I need only the number of lines in this data that contain the string "charged".

Input records below:

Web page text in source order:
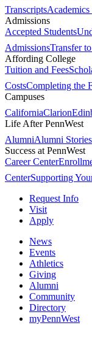
TranscriptsAcademics
Admissions
Accepted Students
AdmissionsTransfer
Affording College
Tuition and Fees
CostsCompleting the
Campuses
CaliforniaClarion
Life After PennWest
AlumniAlumni Stories
Success at PennWest
Career Center
CenterSupporting
Request Info
Visit
Apply
News
Events
Athletics
Giving
Alumni
Community
Directory
myPennWest
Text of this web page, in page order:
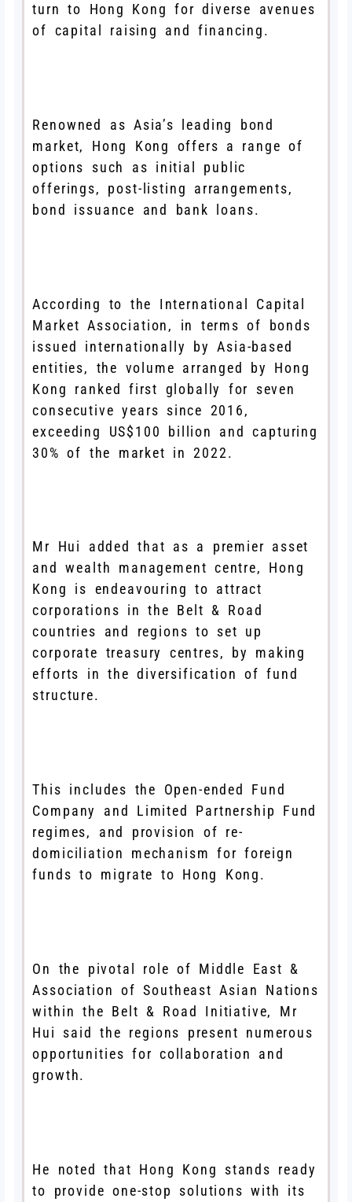
turn to Hong Kong for diverse avenues
of capital raising and financing.
Renowned as Asia’s leading bond
market, Hong Kong offers a range of
options such as initial public
offerings, post-listing arrangements,
bond issuance and bank loans.
According to the International Capital
Market Association, in terms of bonds
issued internationally by Asia-based
entities, the volume arranged by Hong
Kong ranked first globally for seven
consecutive years since 2016,
exceeding US$100 billion and capturing
30% of the market in 2022.
Mr Hui added that as a premier asset
and wealth management centre, Hong
Kong is endeavouring to attract
corporations in the Belt & Road
countries and regions to set up
corporate treasury centres, by making
efforts in the diversification of fund
structure.
This includes the Open-ended Fund
Company and Limited Partnership Fund
regimes, and provision of re-
domiciliation mechanism for foreign
funds to migrate to Hong Kong.
On the pivotal role of Middle East &
Association of Southeast Asian Nations
within the Belt & Road Initiative, Mr
Hui said the regions present numerous
opportunities for collaboration and
growth.
He noted that Hong Kong stands ready
to provide one-stop solutions with its
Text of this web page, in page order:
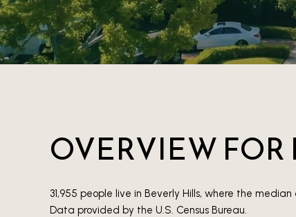
OVERVIEW FOR
31,955 people live in Beverly Hills, where the
Data provided by the U.S. Census Bureau.
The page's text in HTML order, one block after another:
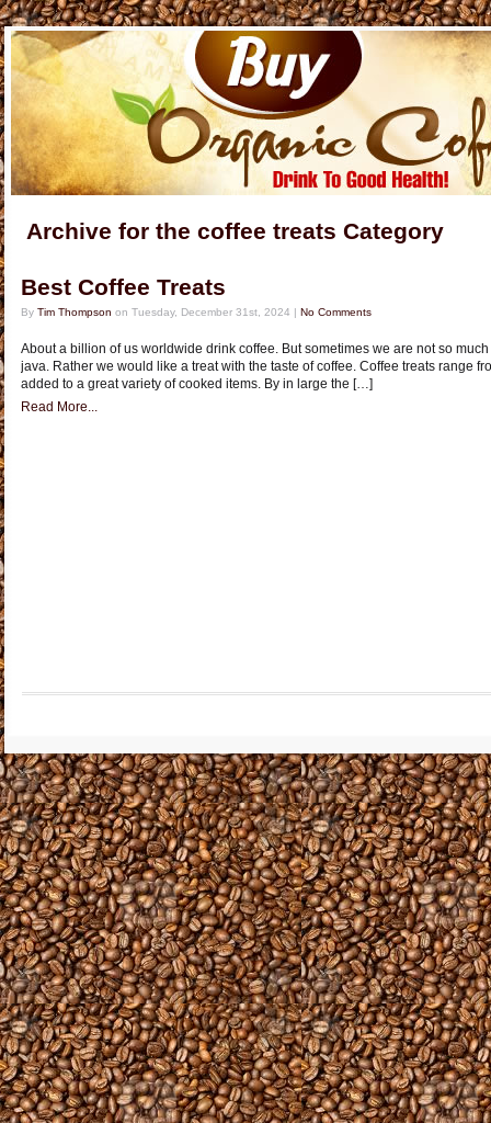
Archive for the coffee treats Category
Best Coffee Treats
By Tim Thompson on Tuesday, December 31st, 2024 | No Comments
About a billion of us worldwide drink coffee. But sometimes we are not so
java. Rather we would like a treat with the taste of coffee. Coffee treats range
added to a great variety of cooked items. By in large the […]
Read More...
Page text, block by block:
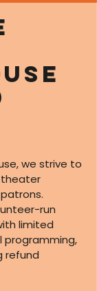
we strive to
theater
run
limited
programming,
refund
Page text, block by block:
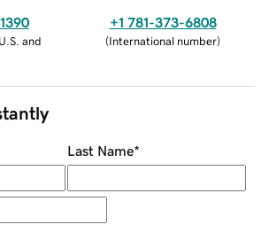
and
+1 781-373-6808
(International number)
Last Name*
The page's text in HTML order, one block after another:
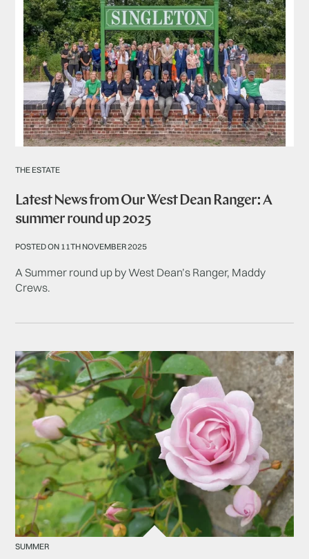
THE ESTATE
Latest News from Our West Dean Ranger: A
summer round up 2025
POSTED ON 11TH NOVEMBER 2025
A Summer round up by West Dean’s Ranger, Maddy
Crews.
SUMMER
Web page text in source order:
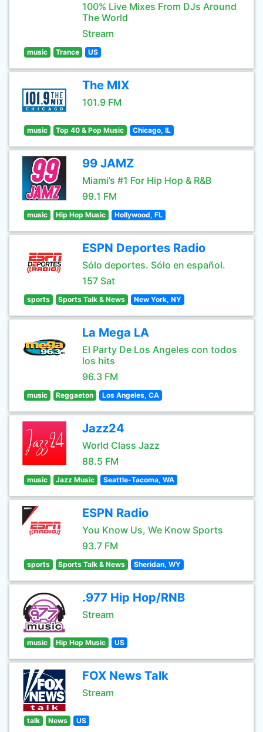
100% Live Mixes From DJs Around
The World
Stream
music Trance US
The MIX
101.9 FM
music Top 40 & Pop Music Chicago, IL
99 JAMZ
Miami’s #1 For Hip Hop & R&B
99.1 FM
music Hip Hop Music Hollywood, FL
ESPN Deportes Radio
Sólo deportes. Sólo en español.
157 Sat
sports Sports Talk & News New York, NY
La Mega LA
El Party De Los Angeles con todos
los hits
96.3 FM
music Reggaeton Los Angeles, CA
Jazz24
World Class Jazz
88.5 FM
music Jazz Music Seattle-Tacoma, WA
ESPN Radio
You Know Us, We Know Sports
93.7 FM
sports Sports Talk & News Sheridan, WY
.977 Hip Hop/RNB
Stream
music Hip Hop Music US
FOX News Talk
Stream
talk News US
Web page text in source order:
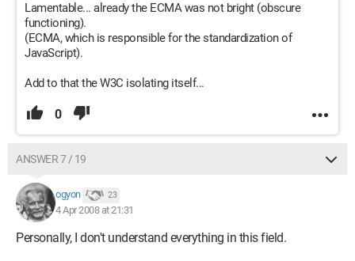
Lamentable... already the ECMA was not bright (obscure
functioning).
(ECMA, which is responsible for the standardization of
JavaScript).
Add to that the W3C isolating itself...
0
ANSWER 7 / 19
ogyon 23
4 Apr 2008 at 21:31
Personally, I don't understand everything in this field.
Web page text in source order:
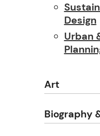
Design
Urban
Art
Biography
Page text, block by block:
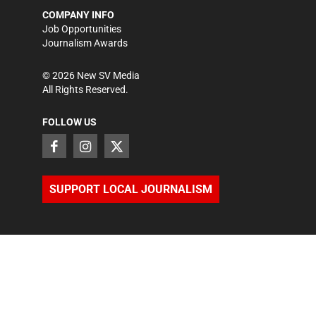
COMPANY INFO
Job Opportunities
Journalism Awards
©2026 New SV Media
All Rights Reserved.
FOLLOW US
SUPPORT LOCAL JOURNALISM
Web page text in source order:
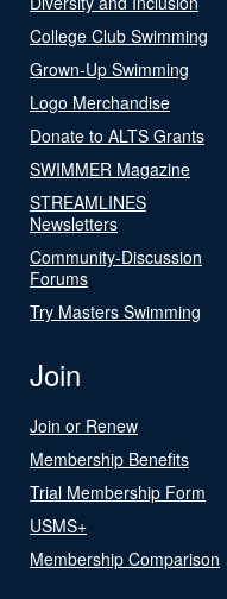
College Club Swimming
Grown-Up Swimming
Logo Merchandise
Donate to ALTS Grants
SWIMMER Magazine
STREAMLINES
Newsletters
Community-Discussion
Forums
Try Masters Swimming
Join
Join or Renew
Membership Benefits
Trial Membership Form
USMS+
Membership Comparison
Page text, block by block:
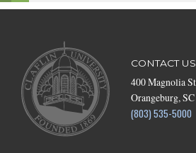
CONTACT US
400 Magnolia
Orangeburg,
(803) 535-5000
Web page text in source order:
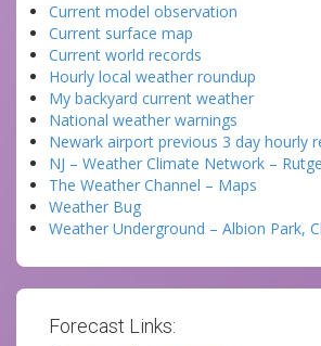
Current model observation
Current surface map
Current world records
Hourly local weather roundup
My backyard current weather
National weather warnings
Newark airport previous 3 day hourly
NJ – Weather Climate Network –
The Weather Channel – Maps
Weather Bug
Weather Underground – Albion Park,
Forecast Links:
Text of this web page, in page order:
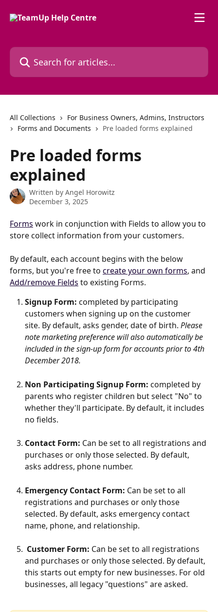
Search for articles...
All Collections
For Business Owners, Admins, Instructors
Forms and Documents
Pre loaded forms explained
Pre loaded forms
explained
Written by Angel Horowitz
December 3, 2025
Forms work in conjunction with Fields to allow you to
store collect information from your customers.
By default, each account begins with the below
forms, but you're free to create your own forms, and
Add/remove Fields to existing Forms.
Signup Form: completed by participating
customers when signing up on the customer
site. By default, asks gender, date of birth. Please
note marketing preference will also automatically be
included in the sign-up form for accounts prior to 4th
December 2018.
Non Participating Signup Form: completed by
parents who register children but select "No" to
whether they'll participate. By default, it includes
no fields.
Contact Form: Can be set to all registrations and
purchases or only those selected. By default,
asks address, phone number.
Emergency Contact Form: Can be set to all
registrations and purchases or only those
selected. By default, asks emergency contact
name, phone, and relationship.
Customer Form: Can be set to all registrations
and purchases or only those selected. By default,
this starts out empty for new businesses. For old
businesses, all legacy "questions" are asked.
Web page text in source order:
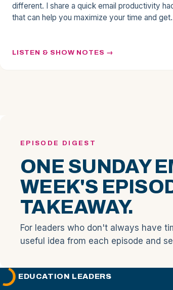
different. I share a quick email productivity
that can help you maximize your time and
LISTEN & SHOW NOTES
EPISODE DIGEST
ONE SUNDAY
WEEK'S
TAKEAWAY.
For leaders who don't always have
useful idea from each episode and
EDUCATION LEADERS
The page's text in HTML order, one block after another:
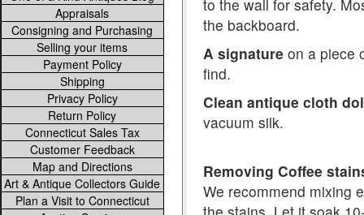
Appraisals
Consigning and Purchasing
Selling your items
Payment Policy
Shipping
Privacy Policy
Return Policy
Connecticut Sales Tax
Customer Feedback
Map and Directions
Art & Antique Collectors Guide
Plan a Visit to Connecticut
to the wall for safety.
the backboard.
A signature on a piece
find.
Clean antique cloth
vacuum silk.
Removing Coffee
We recommend mixing
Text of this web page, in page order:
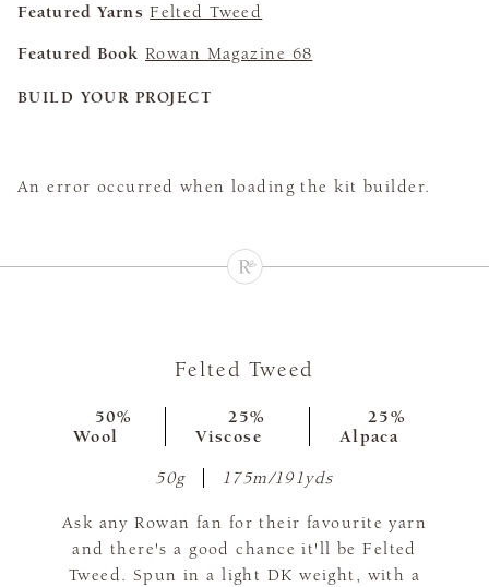
Featured Yarns Felted Tweed
Featured Book Rowan Magazine 68
BUILD YOUR PROJECT
An error occurred when loading the kit builder.
Felted Tweed
50%
Wool
25%
Viscose
25%
Alpaca
50g 175m/191yds
Ask any Rowan fan for their favourite yarn
and there's a good chance it'll be Felted
Tweed. Spun in a light DK weight, with a
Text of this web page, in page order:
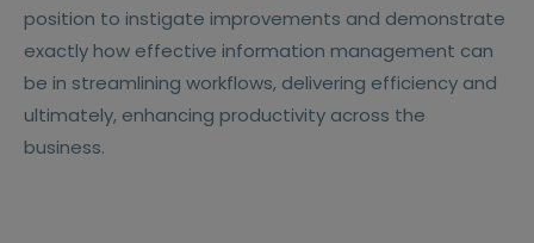
position to instigate improvements and demonstrate
exactly how effective information management can
be in streamlining workflows, delivering efficiency and
ultimately, enhancing productivity across the
business.
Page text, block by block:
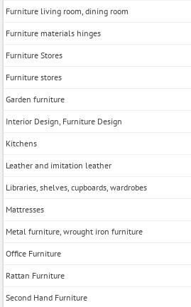
Furniture living room, dining room
Furniture materials hinges
Furniture Stores
Furniture stores
Garden furniture
Interior Design, Furniture Design
Kitchens
Leather and imitation leather
Libraries, shelves, cupboards, wardrobes
Mattresses
Metal furniture, wrought iron furniture
Office Furniture
Rattan Furniture
Second Hand Furniture
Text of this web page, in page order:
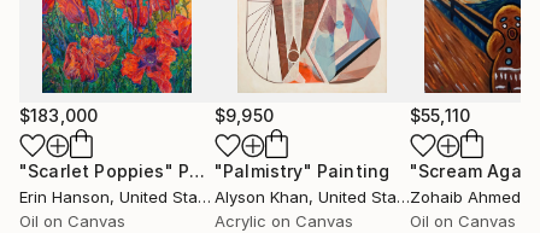
$183,000
"Scarlet Poppies" Painting
Erin Hanson, United States
Oil on Canvas
$9,950
"Palmistry" Painting
Alyson Khan, United States
Acrylic on Canvas
$55,110
"Scream
Zohaib Ahmed
Oil on Canvas
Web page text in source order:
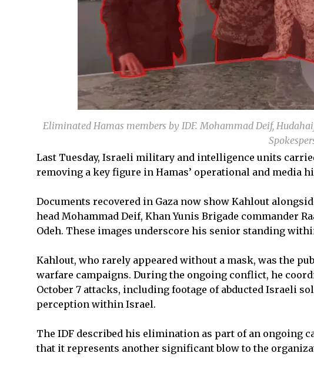
Eliminated Hamas members by IDF. Mohammad Deif,
Last Tuesday, Israeli military and intelligence units
removing a key figure in Hamas’ operational and media
Documents recovered in Gaza now show Kahlout
head Mohammad Deif, Khan Yunis Brigade commander
Odeh. These images underscore his senior standing
Kahlout, who rarely appeared without a mask, was the
warfare campaigns. During the ongoing conflict, he
October 7 attacks, including footage of abducted Israeli
perception within Israel.
The IDF described his elimination as part of an ongoing
that it represents another significant blow to the
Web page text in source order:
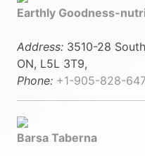
Earthly Goodness-
Address: 3510-28
ON, L5L 3T9,
Phone: +1-905-828-
Barsa Taberna
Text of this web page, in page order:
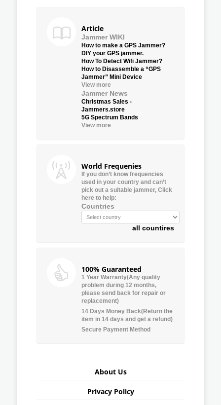
Article
Jammer WIKI
How to make a GPS Jammer?
DIY your GPS jammer.
How To Detect Wifi Jammer?
How to Disassemble a “GPS
Jammer” Mini Device
View more
Jammer News
Christmas Sales -
Jammers.store
5G Spectrum Bands
View more
World Frequenies
If you don’t know frequencies
used in your country and can’t
pick out a suitable jammer, Click
here to help:
Countries
all countires
100% Guaranteed
1 Year Warranty(Any quality
problem during 12 months,
please send back for repair or
replacement)
14 Days Money Back(Return the
item in 14 days and get a refund)
Secure Payment Method
About Us
Privacy Policy
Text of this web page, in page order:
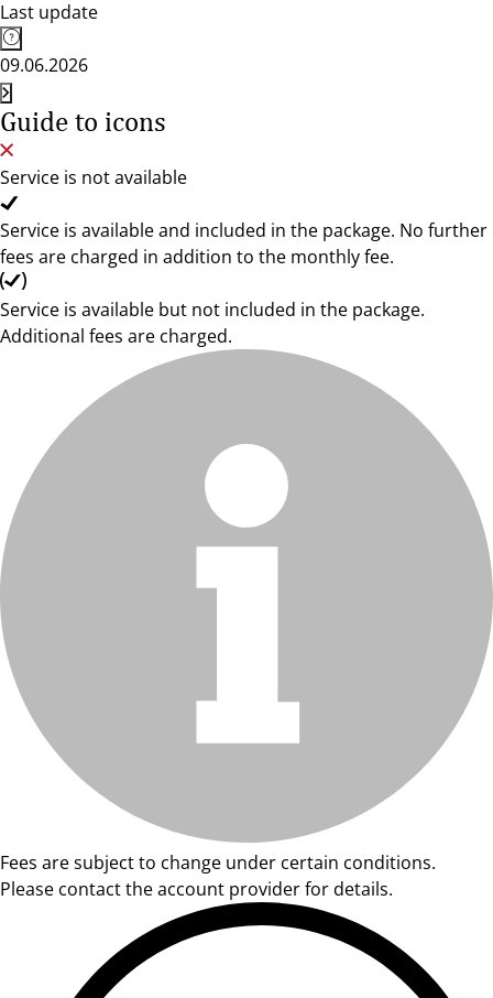
Last update
09.06.2026
Guide to icons
Service is not available
Service is available and included in the package. No further
fees are charged in addition to the monthly fee.
Service is available but not included in the package.
Additional fees are charged.
Fees are subject to change under certain conditions.
Please contact the account provider for details.
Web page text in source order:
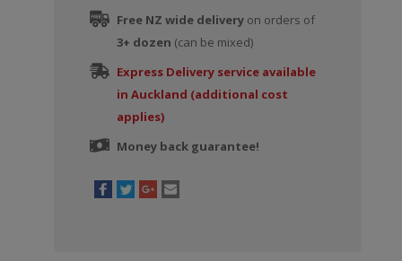
Free NZ wide deliveryon orders of
3+ dozen (can be mixed)
Express Delivery service available
in Auckland (additional cost
applies)
Money back guarantee!
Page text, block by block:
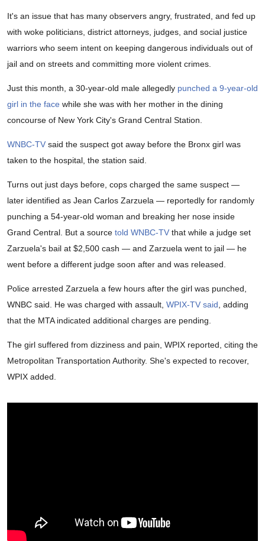
It's an issue that has many observers angry, frustrated, and fed up
with woke politicians, district attorneys, judges, and social justice
warriors who seem intent on keeping dangerous individuals out of
jail and on streets and committing more violent crimes.
Just this month, a 30-year-old male allegedly punched a 9-year-old
girl in the face while she was with her mother in the dining
concourse of New York City's Grand Central Station.
WNBC-TV said the suspect got away before the Bronx girl was
taken to the hospital, the station said.
Turns out just days before, cops charged the same suspect —
later identified as Jean Carlos Zarzuela — reportedly for randomly
punching a 54-year-old woman and breaking her nose inside
Grand Central. But a source told WNBC-TV that while a judge set
Zarzuela's bail at $2,500 cash — and Zarzuela went to jail — he
went before a different judge soon after and was released.
Police arrested Zarzuela a few hours after the girl was punched,
WNBC said. He was charged with assault, WPIX-TV said, adding
that the MTA indicated additional charges are pending.
The girl suffered from dizziness and pain, WPIX reported, citing the
Metropolitan Transportation Authority. She's expected to recover,
WPIX added.

End of Input records.

Result of this exercise: 4